Lol, even I have unistalled that 1.5 b1  

@navjotjsingh
That nighty tester is fine, nevertheless I will try this one also


----------



## whoopy_whale (Sep 22, 2005)

Now I have the following extensions installed...
Download Manager Tweak
Focus Last selected Tab
Google Toolbar for Firefox
Tweak Network
CustomizeGoogle
Adblock
CuteMenus-Crystal
Flashblock
ImgLikeOpera


----------



## QwertyManiac (Sep 25, 2005)

yes, thats y we need to install carefully, oonly those reqd...


----------



## sidewinder (Sep 25, 2005)

Adblock
No script
Forecast fos
Flashgot
Tabbedbrowser pref
Customize google


----------



## alib_i (Sep 30, 2005)

i found some less famous but very useful extensions

*Download Statusbar*
*downloadstatusbar.mozdev.org/
next time u download some file .. it wont open download window ... instead a statusbar ..
which can be furthur minimized to existing statusbar in FF .. really cool extension


*Auto copy *
*autocopy.mozdev.org/
copy like in *nix, highlight text and its copied, no need to press Ctrl-C


----------



## shwetanshu (Sep 30, 2005)

well any body having link to working smileyxtra database extension??? it is available but its database cannot be updated


----------



## drgrudge (Sep 30, 2005)

@alib_i, 
I have that Auto copy installed in my FX. V.0.5.4 
But it's quite buggy (or thats what I feel). Does that automatically deselect after the select thing? The earlier version used to be good, but this dint have that deselecting thing, I had to change that in that from about:config. 
How is this working in your FX?


----------



## alib_i (Oct 2, 2005)

there is an option for that ..
you can check/uncheck it .. whtever u want to !
*img82.imageshack.us/img82/537/clipboard012cc.jpg

-----
alibi


----------



## drgrudge (Oct 2, 2005)

Ohh.. thanks man.. I dint like the blinking thing.. and it's working fine.
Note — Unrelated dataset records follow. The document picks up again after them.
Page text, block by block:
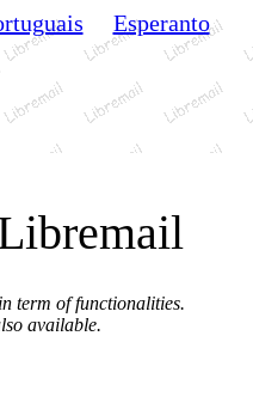
Esperanto
term of functionalities.
available.
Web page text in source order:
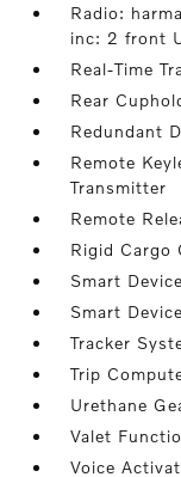
Radio:
inc: 2 front
Real-Time
Rear
Redundant
Remote
Transmitter
Remote
Rigid Cargo
Smart
Smart
Tracker
Trip
Urethane
Valet
Voice
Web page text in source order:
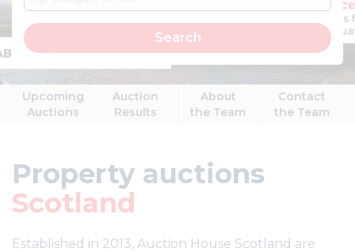
Upcoming
Auctions
Auction
Results
About
the Team
Contact
the Team
Property auctions
Scotland
Established in 2013, Auction House Scotland are
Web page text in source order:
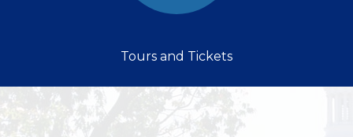
Tours and Tickets
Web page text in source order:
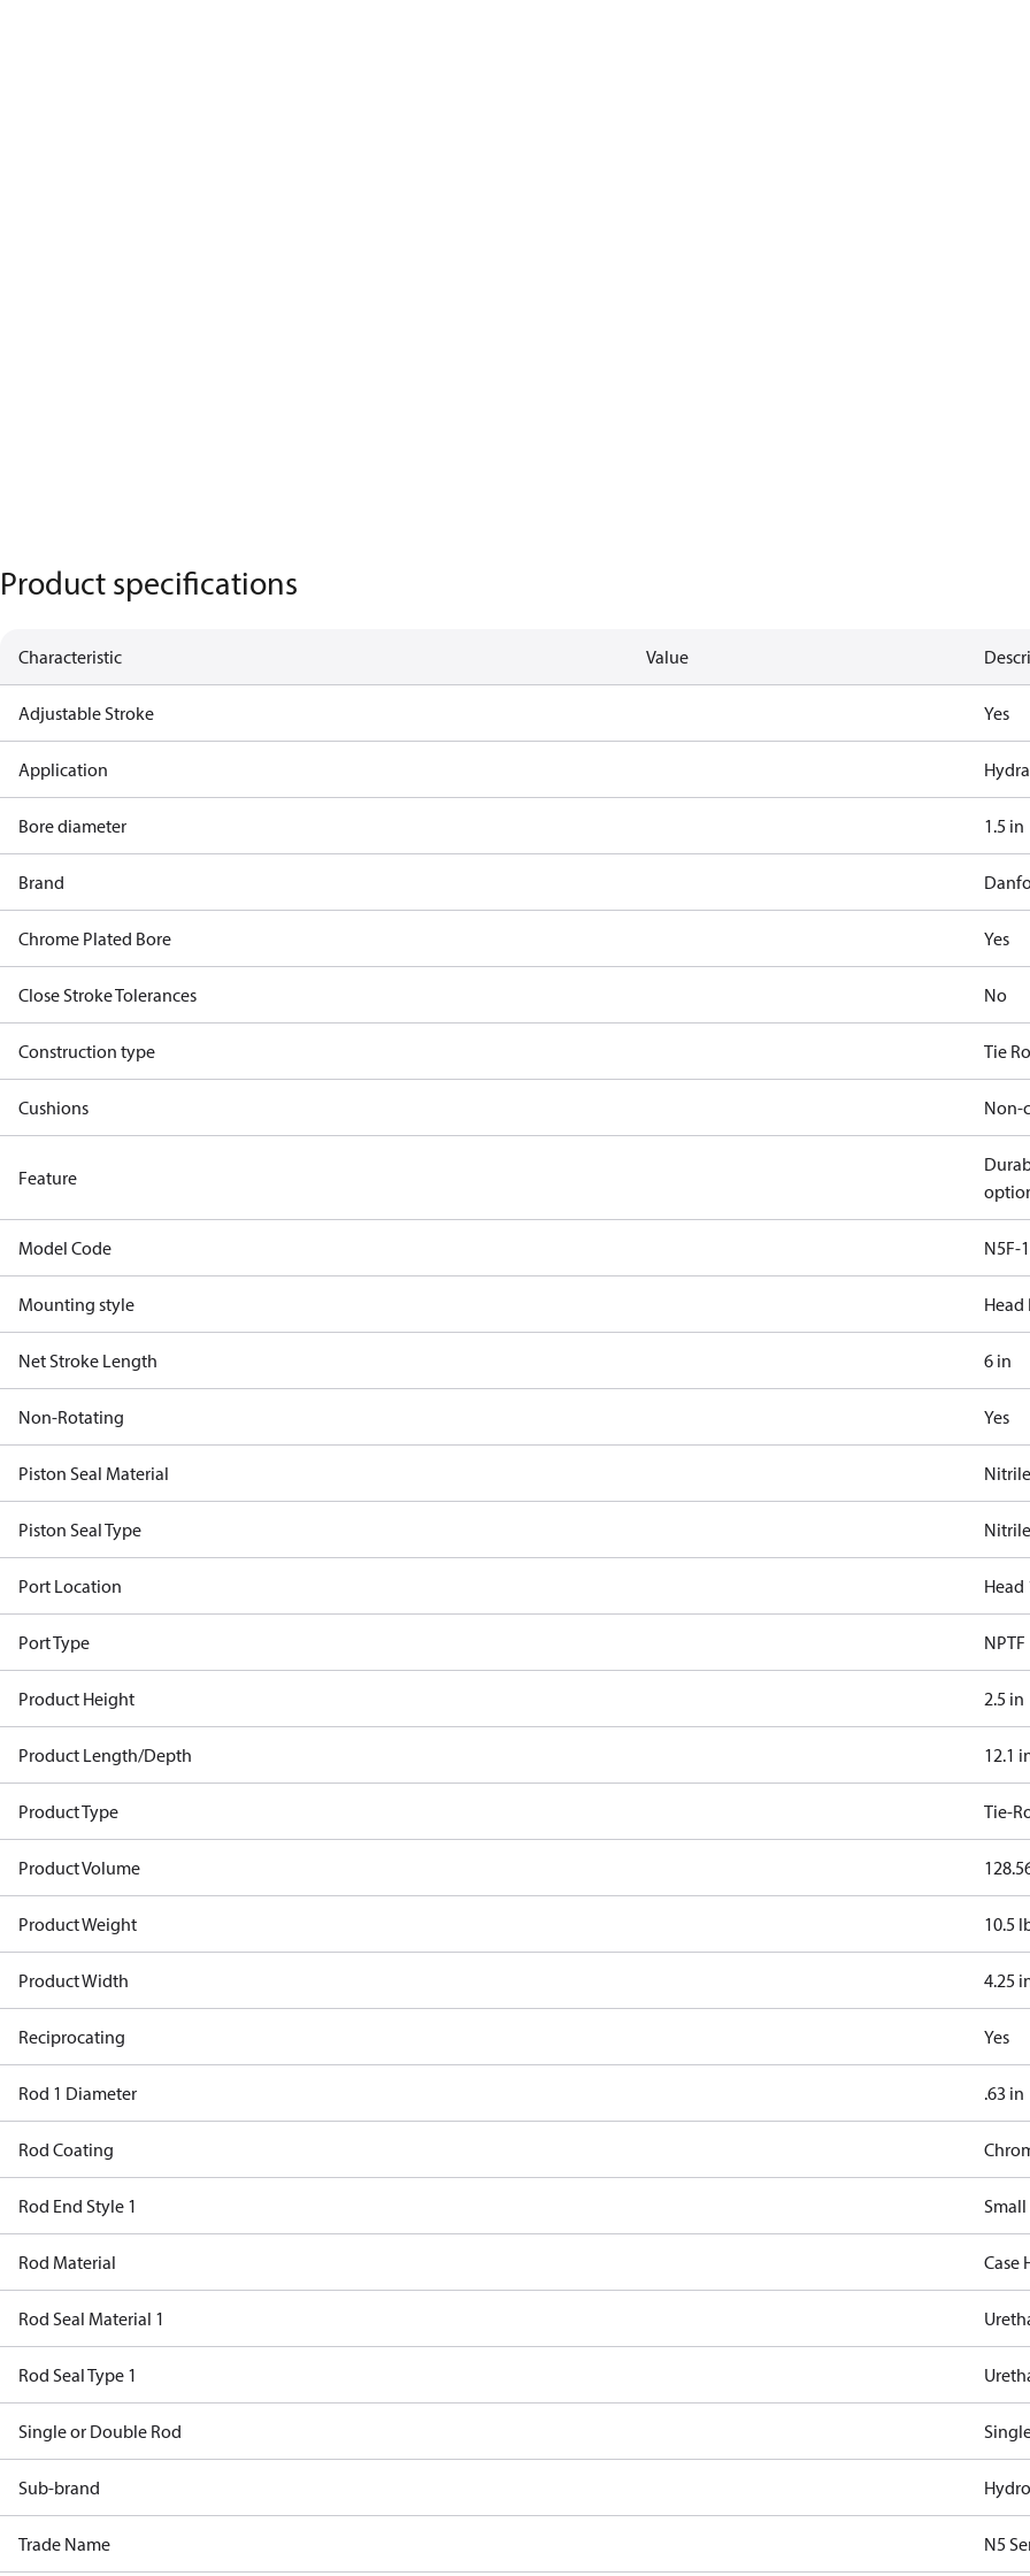
Product specifications
Characteristic Value
Adjustable Stroke Yes
Application
Bore diameter 1.5 in
Brand
Chrome Plated Bore Yes
Close Stroke Tolerances No
Construction type Tie
Cushions Non-
Feature
Model Code N5F-
Mounting style
Net Stroke Length 6 in
Non-Rotating Yes
Piston Seal Material Nitrile
Piston Seal Type
Port Location Head
Port Type NPTF
Product Height 2.5 in
Product Length/Depth 12.1
Product Type Tie-
Product Volume
Product Weight 10.5
Product Width 4.25
Reciprocating Yes
Rod 1 Diameter .63 in
Rod Coating
Rod End Style 1
Rod Material Case
Rod Seal Material 1
Rod Seal Type 1
Single or Double Rod
Sub-brand
Trade Name N5
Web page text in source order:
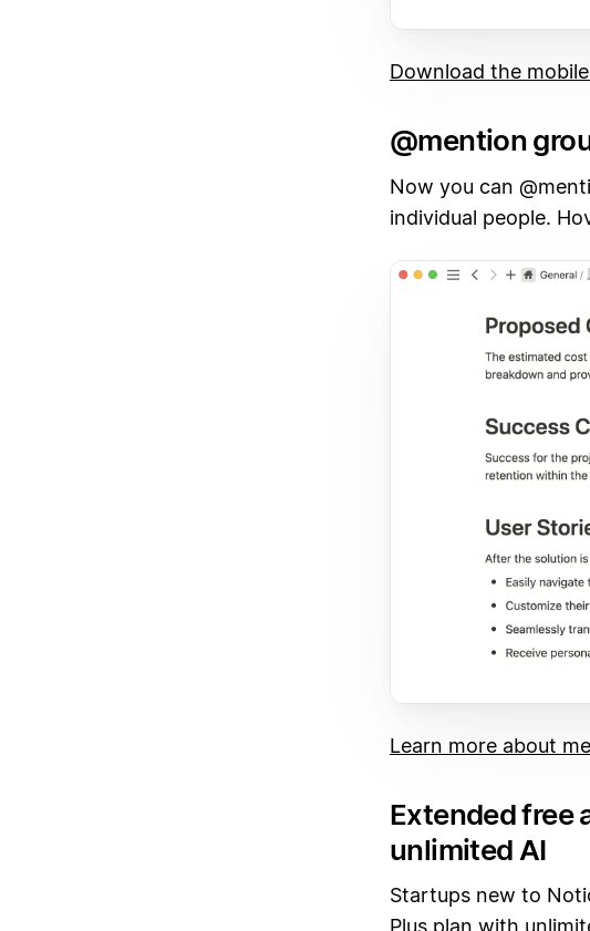
Download the
@mention
Now you can
individual people.
Learn more about
Extended free
unlimited AI
Startups new to
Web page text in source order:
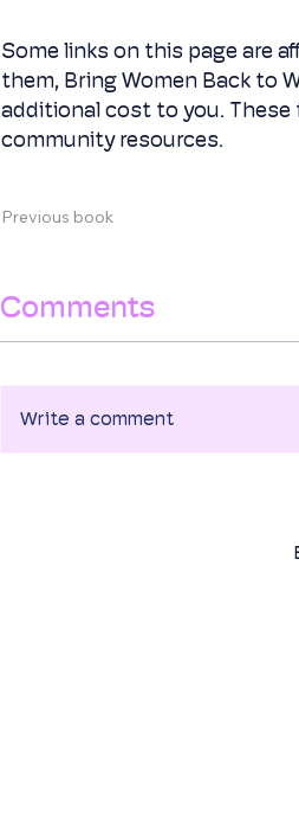
Comments
Write a comment
Some links on this page are
them, Bring Women Back to
additional cost to you.
community resources.
Previous book
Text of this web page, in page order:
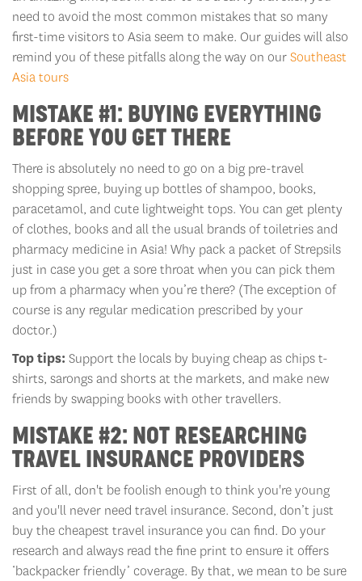
need to avoid the most common mistakes that so many
first-time visitors to Asia seem to make. Our guides will also
remind you of these pitfalls along the way on ourSoutheast
Asia tours
MISTAKE #1: BUYING EVERYTHING
BEFORE YOU GET THERE
There is absolutely no need to go on a big pre-travel
shopping spree, buying up bottles of shampoo, books,
paracetamol, and cute lightweight tops. You can get plenty
of clothes, books and all the usual brands of toiletries and
pharmacy medicine in Asia! Why pack a packet of Strepsils
just in case you get a sore throat when you can pick them
up from a pharmacy when you’re there? (The exception of
course is any regular medication prescribed by your
doctor.)
Top tips: Support the locals by buying cheap as chips t-
shirts, sarongs and shorts at the markets, and make new
friends by swapping books with other travellers.
MISTAKE #2: NOT RESEARCHING
TRAVEL INSURANCE PROVIDERS
First of all, don't be foolish enough to think you're young
and you'll never need travel insurance. Second, don’t just
buy the cheapest travel insurance you can find. Do your
research and always read the fine print to ensure it offers
‘backpacker friendly’ coverage. By that, we mean to be sure

Another thing, even after selecting "Enable in Text box", it dont work in text boxes. Any ideas? 


Another thing: What's the VS that you got?


----------



## alib_i (Oct 2, 2005)

yeah .. the text box thing sometimes work .. sometimes doesnt .. couldnt really figure out why !!
i use common rightclick-paste or ctrl+v for that 

and VS .. ughh .. i didnt get you ! 

-----
alibi


----------



## drgrudge (Oct 2, 2005)

VS: Visual style. 
Like ashen/milk/XPMC likewise, not the Style XP, Windows blinds ...


----------



## alib_i (Oct 3, 2005)

oops .. ok ..
its "royal five colour mod" (really cool theme)
*www.deviantart.com/deviation/8908279/
my desktop
*img67.imageshack.us/img67/828/desktop6mm.jpg


-----
alibi


----------



## drgrudge (Oct 3, 2005)

Theme is different from VS. Anyways thanks for the linko...


----------



## Kniwor (Oct 3, 2005)

adblock.


----------



## harsh bajpai (Nov 10, 2005)

*please post the 'must have' firefox extensions and plugins.*

as i've observed mozilla firefox is one of the most popular browsers and due to consistent pressures from a friend i also recently switched to the firefox. and was very impressed. as some of you guys have been using it for a long time you must be familiar with it's extensions so please post them so that newbies like me can benefit from them.
Thanx guys


----------



## ishaan (Nov 10, 2005)

googlebar is good

its not the official google toolbar for firefox...some other guy made it it has many more cool things

theres a download manager extension also and that is much better than the built in download thing


----------



## harsh bajpai (Nov 10, 2005)

@ishaan 
thanx man

any more?..


----------



## jamyang312 (Nov 20, 2005)

HEY!!
all u guys do is tell tell and tell
Can u please start posting the links from where u can get the links????


----------



## ishaan (Nov 20, 2005)

why dont u guys use google?

*addons.mozilla.org/extensions/?application=firefox


----------



## selva1966 (Nov 22, 2005)

Yes it works.  I am having it.


----------



## Generic Superhero (Nov 30, 2005)

Tabbrowser Preferences
Gmail Notifier
1-clickweather
Imageshack right-click
TabX
Adblock


----------



## navjotjsingh (Dec 1, 2005)

Flashgot is the right extension for you ax3.


----------



## vijay_7287 (Dec 1, 2005)

though i prefer opera over firefox
these are my fav ext's

sessionsaver
gmail notifier
bandwidthtester
adblock
flashgot


----------



## alib_i (Dec 3, 2005)

Is TabX working with FF1.5 for you guys ??

-----
alibi


----------



## QwertyManiac (Dec 3, 2005)

If this is the extension that adds a close button to each tab, then yes its working for me, I have 1.5 FireFox.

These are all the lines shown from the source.